Esto no tiene nada que ver con Crispin Dew. No tiene nada que ver con nada, salvo con una promesa que hice libremente y que estoy dispuesta a cumplir. Os quiero a todos. No voy a rehuir mi deber aunque a Stephen le resulte irritante. No lo haré.
Se acercó a Meg y le rodeó la cintura con un brazo.
– ¿Por qué no vamos de compras? -sugirió-. Ayer vi el bonete más maravilloso del mundo, pero era azul marino y a mí no me sentaría nada bien. Pero a ti te quedaría perfecto. ¿Por qué no le echamos un vistazo antes de que lo compre otra persona? Por cierto, ¿dónde está Kate?
– Ha salido a dar un paseo en carruaje con la señorita Flaxley, lord Bretby y el señor Ames -contestó Margaret-. Tengo más bonetes de los que me harán falta en toda la vida, Nessie.
– En ese caso, ¿qué más da otro? -replicó-. Vamos.
– Ay, Nessie… -Margaret soltó una trémula carcajada-. ¿Qué iba a hacer yo sin ti?
– Tendrías más sitio en el armario, desde luego -respondió ella, y las dos se echaron a reír.
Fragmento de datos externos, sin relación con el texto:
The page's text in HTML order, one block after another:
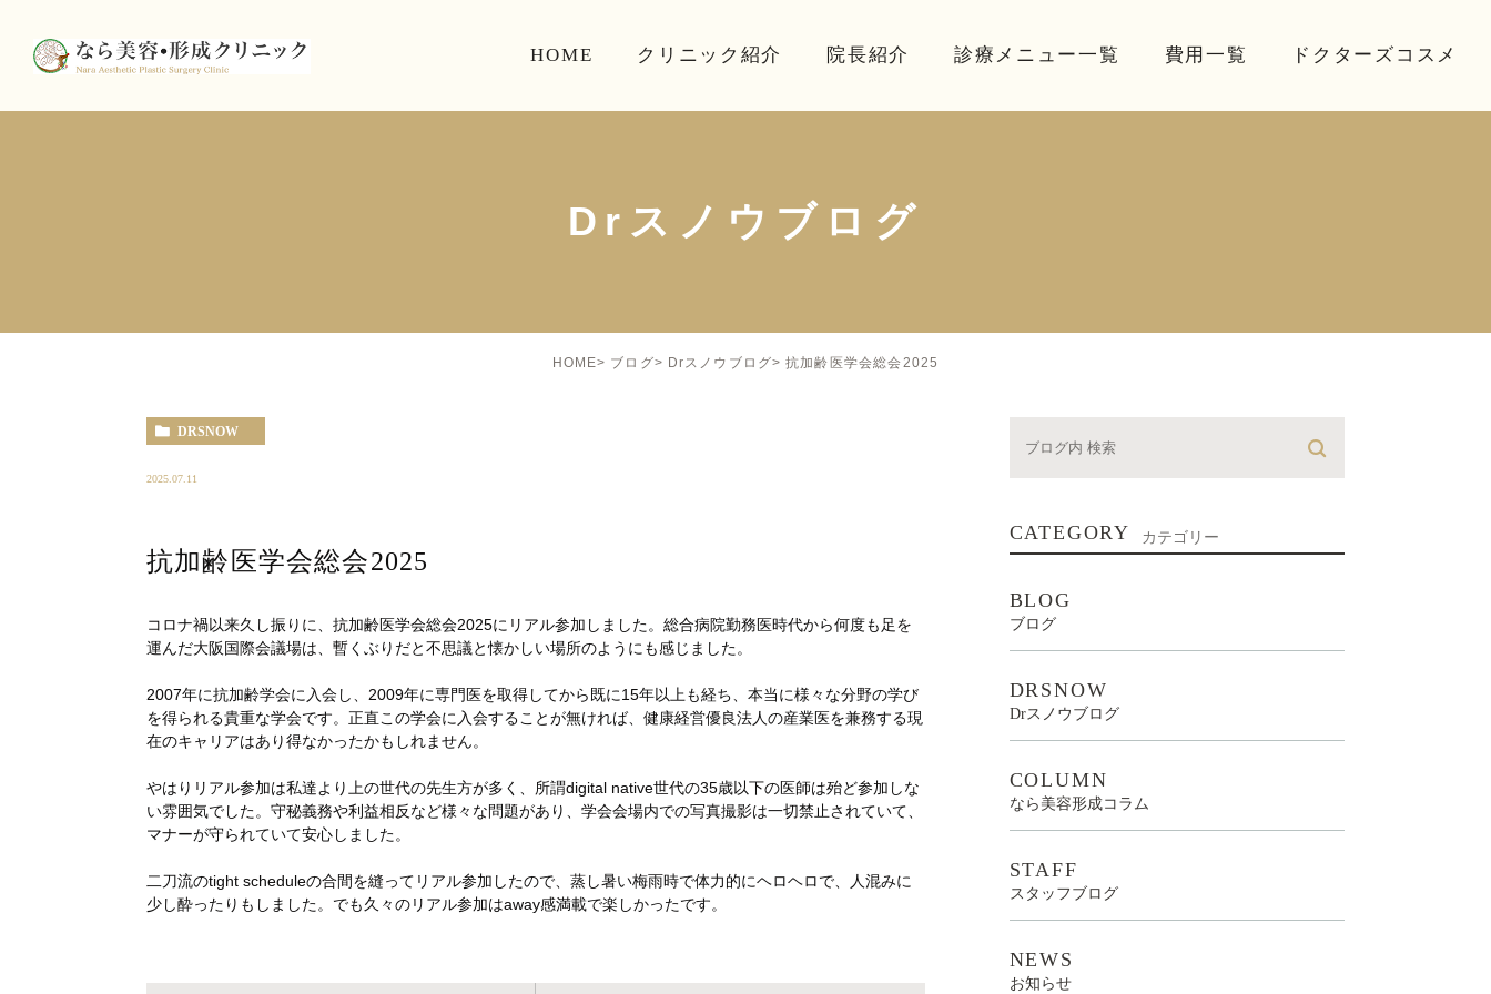
HOME クリニック紹介 院長紹介 診療メニュー一覧 費用一覧 ドクターズコスメ
Drスノウブログ
HOME ブログ Drスノウブログ 抗加齢医学会総会2025
DRSNOW
2025.07.11
抗加齢医学会総会2025
コロナ禍以来久し振りに、抗加齢医学会総会2025にリアル参加しました。総合病院勤務医時代から何度も足を
運んだ大阪国際会議場は、暫くぶりだと不思議と懐かしい場所のようにも感じました。
2007年に抗加齢学会に入会し、2009年に専門医を取得してから既に15年以上も経ち、本当に様々な分野の学び
を得られる貴重な学会です。正直この学会に入会することが無ければ、健康経営優良法人の産業医を兼務する現
在のキャリアはあり得なかったかもしれません。
やはりリアル参加は私達より上の世代の先生方が多く、所謂digital native世代の35歳以下の医師は殆ど参加しな
い雰囲気でした。守秘義務や利益相反など様々な問題があり、学会会場内での写真撮影は一切禁止されていて、
マナーが守られていて安心しました。
二刀流のtight scheduleの合間を縫ってリアル参加したので、蒸し暑い梅雨時で体力的にヘロヘロで、人混みに
少し酔ったりもしました。でも久々のリアル参加はaway感満載で楽しかったです。
CATEGORY カテゴリー
BLOG
ブログ
DRSNOW
Drスノウブログ
COLUMN
なら美容形成コラム
STAFF
スタッフブログ
NEWS
お知らせ
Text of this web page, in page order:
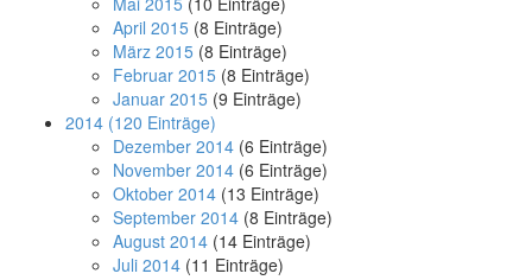
April 2015 (8 Einträge)
März 2015 (8 Einträge)
Februar 2015 (8 Einträge)
Januar 2015 (9 Einträge)
2014 (120 Einträge)
Dezember 2014 (6 Einträge)
November 2014 (6 Einträge)
Oktober 2014 (13 Einträge)
September 2014 (8 Einträge)
August 2014 (14 Einträge)
Juli 2014 (11 Einträge)
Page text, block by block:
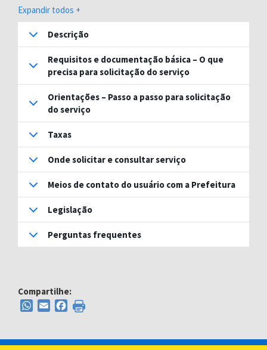
Expandir todos +
Descrição
Requisitos e documentação básica – O que
precisa para solicitação do serviço
Orientações – Passo a passo para solicitação
do serviço
Taxas
Onde solicitar e consultar serviço
Meios de contato do usuário com a Prefeitura
Legislação
Perguntas frequentes
Compartilhe:
WhatsApp
EmailFacebook
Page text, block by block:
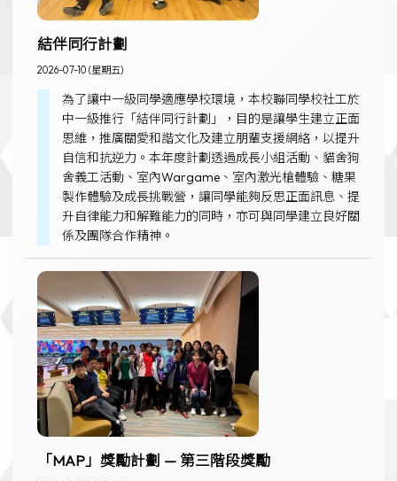
結伴同行計劃
2026-07-10 (星期五)
為了讓中一級同學適應學校環境，本校聯同學校社工於
中一級推行「結伴同行計劃」，目的是讓學生建立正面
思維，推廣關愛和諧文化及建立朋輩支援網絡，以提升
自信和抗逆力。本年度計劃透過成長小組活動、貓舍狗
舍義工活動、室內Wargame、室內激光槍體驗、糖果
製作體驗及成長挑戰營，讓同學能夠反思正面訊息、提
升自律能力和解難能力的同時，亦可與同學建立良好關
係及團隊合作精神。
「MAP」獎勵計劃 — 第三階段獎勵
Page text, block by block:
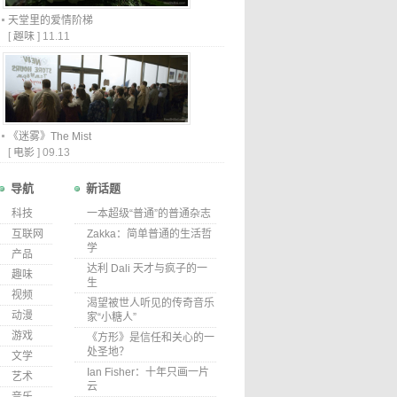
天堂里的爱情阶梯
[ 趣味 ] 11.11
《迷雾》The Mist
[ 电影 ] 09.13
导航
科技
互联网
产品
趣味
视频
动漫
游戏
文学
艺术
新话题
一本超级“普通”的普通杂志
Zakka：简单普通的生活哲
学
达利 Dali 天才与疯子的一
生
渴望被世人听见的传奇音乐
家“小糖人”
《方形》是信任和关心的一
处圣地？
Ian Fisher：十年只画一片
云

Sin embargo, Vanessa regresó a Moreland House un par de horas después con el alma en los pies. La infelicidad de los seres queridos solía ser mucho más difícil de sobrellevar que la propia, pensó… y saltaba a la vista que Meg era infeliz.
Por supuesto que ella misma no era infeliz. Sin embargo…
Sin embargo, había disfrutado de una felicidad delirante durante su luna de miel y también durante unos cuantos días antes y después de su presentación. Y esa felicidad la había llevado a desear más.
Era incapaz de contentarse con un matrimonio que marchara bien y que fuera agradable.
Además, estaba casi segura de estar embarazada. Tal vez eso marcaría una diferencia en su relación. Pero ¿por qué iba hacerlo? Tan solo estaba cumpliendo la misión por la que Elliott se había casado con ella.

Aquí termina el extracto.